A family in our ward lost their 4 1/2 month old son, Ty, on Wednesday to SIDS. I just wanted to take a minute to express some of my feelings about the situation and about his funeral.
This experience has been a really hard one for me. I don't know if that is due to me being a woman or because I am a mother. Maybe it hit home because Gracie is only 2 weeks older than Ty. Or maybe it is because of all of those things.
I was having a hard time wrapping my mind around the whole thing. I knew that Ty was okay and that they would someday be with him, but I wasn't really FEELING that that was the case. I was only imagining and feeling the grief and despair that I imagined they would be feeling.
But then I went to Ty's funeral.
It was so sad. I cried the whole time. The coffin was so tiny. But there was a beautiful spirit of comfort in that meeting. Erica and Dan (Ty's parents) gave his life sketch, which actually surprised me. I couldn't have thought that they would be able to do such a thing. They spoke of the comfort and strength that they had been receiving. They spoke of how he had made them better people and how they wanted now to live their lives to be worthy to be with him again someday. Dan told intimate details of his last night with Ty and how special it was to him. And the interesting thing was that they were comforting and strengthening all of us. We were there to support and love them, and they turned around and did the same thing for us.
Being at Ty's funeral has made me a better person. It has strengthened my testimony of many things. One, of the eternal nature of our Heavenly Father's plan. How blessed we are to be able to be with our loved ones again someday. Two, we can be comforted and strengthened even in our darkest hours. We can truly seek after and find relief from the pain.
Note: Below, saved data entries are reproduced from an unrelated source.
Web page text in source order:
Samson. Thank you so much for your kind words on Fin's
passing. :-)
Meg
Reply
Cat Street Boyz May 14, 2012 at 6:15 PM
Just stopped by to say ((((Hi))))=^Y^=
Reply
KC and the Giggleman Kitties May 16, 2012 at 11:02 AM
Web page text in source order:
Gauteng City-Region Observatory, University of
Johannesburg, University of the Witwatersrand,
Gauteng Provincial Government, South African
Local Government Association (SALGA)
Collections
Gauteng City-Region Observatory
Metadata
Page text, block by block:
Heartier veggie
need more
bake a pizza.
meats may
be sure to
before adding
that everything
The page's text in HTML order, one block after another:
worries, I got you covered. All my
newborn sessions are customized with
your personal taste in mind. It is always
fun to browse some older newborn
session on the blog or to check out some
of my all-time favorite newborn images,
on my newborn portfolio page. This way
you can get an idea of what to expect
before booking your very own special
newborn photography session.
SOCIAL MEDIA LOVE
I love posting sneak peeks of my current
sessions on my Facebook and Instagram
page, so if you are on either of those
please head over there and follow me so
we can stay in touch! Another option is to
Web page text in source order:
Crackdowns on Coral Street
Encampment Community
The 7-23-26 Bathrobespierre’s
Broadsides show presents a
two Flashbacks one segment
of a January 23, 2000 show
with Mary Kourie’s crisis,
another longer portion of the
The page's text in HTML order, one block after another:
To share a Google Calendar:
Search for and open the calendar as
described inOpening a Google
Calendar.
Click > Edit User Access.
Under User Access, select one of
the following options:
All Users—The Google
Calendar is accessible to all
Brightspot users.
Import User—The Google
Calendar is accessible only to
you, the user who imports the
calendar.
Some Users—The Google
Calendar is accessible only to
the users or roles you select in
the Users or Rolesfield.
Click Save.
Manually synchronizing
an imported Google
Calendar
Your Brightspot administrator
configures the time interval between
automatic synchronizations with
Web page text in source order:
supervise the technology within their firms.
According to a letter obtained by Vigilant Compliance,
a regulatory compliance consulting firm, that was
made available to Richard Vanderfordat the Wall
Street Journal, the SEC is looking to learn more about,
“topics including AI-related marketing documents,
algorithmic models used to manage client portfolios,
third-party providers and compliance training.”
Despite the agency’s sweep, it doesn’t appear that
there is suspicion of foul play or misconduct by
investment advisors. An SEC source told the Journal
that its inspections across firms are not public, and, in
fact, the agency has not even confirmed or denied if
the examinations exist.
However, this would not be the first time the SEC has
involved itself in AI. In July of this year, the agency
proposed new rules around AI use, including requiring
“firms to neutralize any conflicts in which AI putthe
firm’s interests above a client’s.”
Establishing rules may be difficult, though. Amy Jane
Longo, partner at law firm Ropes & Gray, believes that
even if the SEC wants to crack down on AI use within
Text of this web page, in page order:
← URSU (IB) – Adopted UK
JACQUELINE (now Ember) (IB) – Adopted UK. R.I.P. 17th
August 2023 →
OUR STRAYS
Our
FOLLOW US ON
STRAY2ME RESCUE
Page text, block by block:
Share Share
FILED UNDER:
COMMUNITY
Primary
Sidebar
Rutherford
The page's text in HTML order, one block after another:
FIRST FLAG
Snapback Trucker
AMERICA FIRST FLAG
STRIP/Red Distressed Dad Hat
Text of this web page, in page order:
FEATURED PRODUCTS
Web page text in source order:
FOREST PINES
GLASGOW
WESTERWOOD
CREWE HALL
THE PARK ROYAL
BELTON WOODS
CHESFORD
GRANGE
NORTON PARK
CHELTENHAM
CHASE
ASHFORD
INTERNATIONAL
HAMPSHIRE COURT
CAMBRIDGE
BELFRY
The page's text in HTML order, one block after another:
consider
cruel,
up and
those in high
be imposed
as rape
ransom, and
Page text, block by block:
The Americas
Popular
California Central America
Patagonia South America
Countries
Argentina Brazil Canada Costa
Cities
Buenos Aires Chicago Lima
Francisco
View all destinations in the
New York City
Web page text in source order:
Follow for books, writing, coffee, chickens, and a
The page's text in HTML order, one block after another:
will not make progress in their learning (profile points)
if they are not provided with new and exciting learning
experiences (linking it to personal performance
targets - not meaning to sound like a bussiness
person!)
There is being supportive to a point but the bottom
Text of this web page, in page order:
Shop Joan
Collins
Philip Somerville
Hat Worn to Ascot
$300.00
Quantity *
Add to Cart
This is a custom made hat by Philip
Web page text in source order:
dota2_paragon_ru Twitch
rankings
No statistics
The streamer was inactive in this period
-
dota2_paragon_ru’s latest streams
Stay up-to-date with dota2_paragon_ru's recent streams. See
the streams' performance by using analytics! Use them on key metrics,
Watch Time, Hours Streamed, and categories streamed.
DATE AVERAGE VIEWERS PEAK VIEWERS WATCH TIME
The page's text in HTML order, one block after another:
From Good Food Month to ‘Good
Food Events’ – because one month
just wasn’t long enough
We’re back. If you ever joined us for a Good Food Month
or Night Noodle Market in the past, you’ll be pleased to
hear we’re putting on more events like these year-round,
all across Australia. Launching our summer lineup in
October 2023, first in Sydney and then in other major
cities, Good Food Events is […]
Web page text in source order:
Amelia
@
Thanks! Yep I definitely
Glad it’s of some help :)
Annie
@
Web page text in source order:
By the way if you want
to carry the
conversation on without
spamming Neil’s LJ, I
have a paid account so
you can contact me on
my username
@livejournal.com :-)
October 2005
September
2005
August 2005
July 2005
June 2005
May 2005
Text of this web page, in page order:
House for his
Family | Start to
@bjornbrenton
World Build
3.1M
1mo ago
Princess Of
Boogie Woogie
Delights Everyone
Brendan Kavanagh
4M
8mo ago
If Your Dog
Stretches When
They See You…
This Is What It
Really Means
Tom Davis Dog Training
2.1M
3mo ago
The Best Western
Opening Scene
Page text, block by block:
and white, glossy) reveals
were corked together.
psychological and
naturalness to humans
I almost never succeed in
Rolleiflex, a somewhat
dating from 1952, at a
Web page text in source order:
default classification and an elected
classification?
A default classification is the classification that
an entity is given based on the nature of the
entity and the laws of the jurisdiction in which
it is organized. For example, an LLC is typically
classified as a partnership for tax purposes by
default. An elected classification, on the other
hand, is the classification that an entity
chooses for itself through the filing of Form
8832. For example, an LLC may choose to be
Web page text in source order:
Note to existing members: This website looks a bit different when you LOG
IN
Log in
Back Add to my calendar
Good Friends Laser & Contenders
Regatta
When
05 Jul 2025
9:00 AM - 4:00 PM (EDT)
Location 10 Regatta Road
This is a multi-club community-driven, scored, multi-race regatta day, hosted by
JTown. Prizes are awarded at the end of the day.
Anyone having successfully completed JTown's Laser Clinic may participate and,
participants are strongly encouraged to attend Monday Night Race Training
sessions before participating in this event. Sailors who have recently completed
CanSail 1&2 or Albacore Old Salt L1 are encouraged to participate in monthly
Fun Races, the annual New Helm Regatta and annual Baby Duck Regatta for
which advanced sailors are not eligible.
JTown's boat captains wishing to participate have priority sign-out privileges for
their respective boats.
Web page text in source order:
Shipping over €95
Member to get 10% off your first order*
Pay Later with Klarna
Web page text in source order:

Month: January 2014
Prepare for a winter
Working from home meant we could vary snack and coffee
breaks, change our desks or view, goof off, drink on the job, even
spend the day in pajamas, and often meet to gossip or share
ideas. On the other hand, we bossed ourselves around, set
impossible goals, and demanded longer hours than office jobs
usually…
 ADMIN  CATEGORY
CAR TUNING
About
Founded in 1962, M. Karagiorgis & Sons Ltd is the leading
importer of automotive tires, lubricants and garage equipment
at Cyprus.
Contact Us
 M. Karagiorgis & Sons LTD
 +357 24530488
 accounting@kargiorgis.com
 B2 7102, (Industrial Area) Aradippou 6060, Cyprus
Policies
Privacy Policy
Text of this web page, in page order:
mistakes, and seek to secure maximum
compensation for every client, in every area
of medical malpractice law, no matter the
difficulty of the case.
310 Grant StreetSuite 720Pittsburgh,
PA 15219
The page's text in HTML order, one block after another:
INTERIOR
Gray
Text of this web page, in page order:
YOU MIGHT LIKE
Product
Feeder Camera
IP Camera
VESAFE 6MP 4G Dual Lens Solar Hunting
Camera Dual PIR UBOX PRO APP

Three, the Relief Society really is an organization that provides relief to those in need. So many sisters from our ward banded together to make that funeral happen. The Elders helped, too, but the Relief Society really seemed to be the backbone behind it. I'm grateful for the caring, compassionate nature of woman and what that can mean in the lives of those in need. Four, I was reminded of the covenants we make at baptism - "to mourn with those who mourn and comfort those who stand in need of comfort." I have never before mourned for someone else's sorrows the way I mourned for them. And I know that is Heavenly Father's way.
This experience has been a hard one, and it really has had nothing to do with me. My heart brakes for Dan and Erica as they will be faced with the reality of Ty's death every day for the rest of their lives. And after hearing their thoughts yesterday, I feel peace in knowing that they will be okay. I pray for their continued comfort and strength.